Первый год был самым ужасным; Эльжбета и Бубакер провели его в доме отца, в арабской части города. У них была своя спальня — каморка без освещения, где умещалась одна лишь кровать, — отделенная от комнат братьев тонкими перегородками, которые, как ей представлялось, позволяли за ней не только подслушивать, но еще и подсматривать. Они даже не могли питаться вместе; он ел с отцом и старшими братьями; она должна была молча им прислуживать и уходить на кухню к женщинам и детям, и свекровь надоедала ей там своими поцелуями, объятиями, сластями, изнурительными сетованиями на живот и поясницу, а также более чем неприличными вопросами о том, что с ней делает и что хочет от нее получить в постели ее муж.

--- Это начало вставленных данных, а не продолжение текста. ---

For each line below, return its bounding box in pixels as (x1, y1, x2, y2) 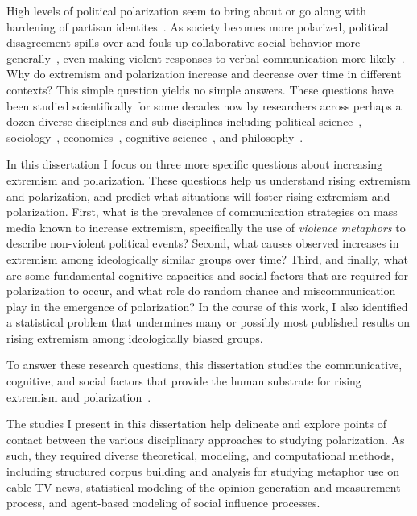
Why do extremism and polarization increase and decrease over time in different (6, 65, 402, 82)
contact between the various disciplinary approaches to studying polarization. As (6, 431, 405, 447)
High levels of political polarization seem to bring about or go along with (6, 2, 367, 19)
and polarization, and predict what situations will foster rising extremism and (6, 187, 390, 204)
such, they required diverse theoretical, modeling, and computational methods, (6, 447, 394, 464)
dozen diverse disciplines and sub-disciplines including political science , (6, 113, 362, 130)
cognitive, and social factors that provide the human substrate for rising (6, 372, 361, 389)
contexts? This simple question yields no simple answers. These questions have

На второй год, после того, как она родила сына, который был назван Махмудом, она взбунтовалась и втянула в свой бунт Бубакера. Они сняли трехкомнатную квартиру в европейской части города на Турецкой улице, холодно безликую, с высокими потолками и уродливой мебелью. Несколько раз их приглашали европейские коллеги Бубакера; несколько раз она устраивала дома тоскливые ужины для скучных специалистов, командированных в Тунис; все остальное время ей приходилось неделями уговаривать мужа поужинать вместе в каком-нибудь ресторане; всякий раз он находил повод, чтобы остаться дома или выйти без нее.

Он отличался на редкость стойкой и дотошной ревностью; каждый вечер, возвращаясь из консульства, ей приходилось описывать ему свой рабочий день в мельчайших подробностях: перечислять всех мужчин, с которыми она виделась, вспоминать, сколько времени они проводили в ее кабинете, что они ей говорили, что она им отвечала, куда ходила обедать, почему так долго разговаривала по телефону с такой-то, и т. п. А когда им случалось вместе идти по улице, и вслед ей, красивой блондинке, оборачивались прохожие мужчины, Бубакер, не успев зайти в дом, устраивал ужасные сцены, как будто она была виновата в светлом цвете своих волос, белизне своей кожи и синеве своих глаз. У нее было такое чувство, что он хочет ее заточить, навсегда скрыть от посторонних взглядов, хранить для удовольствия лишь своих глаз, лишь для своего немого и лихорадочного обожания.

Ей понадобилось два года, чтобы осознать, сколь велик был разрыв между мечтами, которые они питали в течение десяти лет, и жалкой действительностью, к которой отныне свелась ее жизнь. Она начала ненавидеть мужа; она перенесла всю свою любовь на сына и решила с ним бежать. При пособничестве нескольких соотечественников ей удалось покинуть Тунис тайком, на борту литовского судна, которое доставило ее в Неаполь, а уже оттуда, по суше, она добралась до Франции.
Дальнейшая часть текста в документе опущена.